Appel de communications « Mobilisation et médiation de l’objet technique dans la production de soi ». Colloque annuel du GERSE (Groupe d’études et de recherches en sémiotique des espaces), les 22 et 23 octobre 2011 à l’Université du Québec à Montréal.

Annonce

Appel de communications

Mobilisation et médiation de l'objet technique dans la production de soi 

Sous la direction de :

  • Charles Perraton (Communication sociale et publique, UQAM)
  • Oumar Kane (Communication sociale et publique, UQAM)
  • Fabien Dumais (doctorant en communication, UQAM) 

Colloque annuel du GERSE (Groupe d’études et de recherches en sémiotique des espaces),

Les 22 et 23 octobre 2011 à l’Université du Québec à Montréal. 

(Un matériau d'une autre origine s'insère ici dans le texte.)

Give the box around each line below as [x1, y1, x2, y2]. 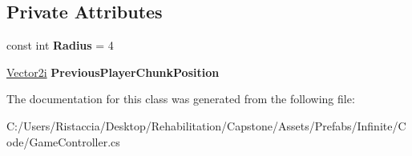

La maîtrise de l’objet technique a pour corollaire la mobilisation du corps. Par exemple, pour jouer à un jeu vidéo, le joueur doit mettre à contribution ses yeux, ses mains, ses doigts et bientôt tout le corps. Il lui faut développer sa dextérité, sa motricité fine et ses capacités de coordination, mais aussi de nouvelles habiletés oculomotrices et visuo-spatiales, accroître sa capacité d’attention, de comparaison, d’identification et de sélection de matériel sonore et visuel, etc. À cette occasion, l’objet technique assure la médiation entre l’homme et son milieu. Si l’objet technique doit s’adapter au milieu ainsi qu’aux limitations du corps, il n’en constitue pas moins un véritable défi aux capacités appropriatives de l’utilisateur. Avant d’être une « extension du corps propre », l’objet technique est « un objet externe ». Et parce qu’il est extérieur à lui, il vient confronter le corps mais aussi l’intériorité du joueur, sa constitution comme sujet. Mais là ne se limite pas notre rapport à l’objet technique. La médiation et la mobilisation de l’objet technique favorisent l’apparition de nouvelles valeurs, de nouveaux modèles de références et d’actions, transformant par là le rapport à soi, aux autres et au monde. Aussi l’objet technique permet-il d’accroître ou de diminuer notre efficacité et notre productivité au travail, de même que notre puissance d’agir dans les activités libres et créatrices liées au désir d’expression et de production de soi.  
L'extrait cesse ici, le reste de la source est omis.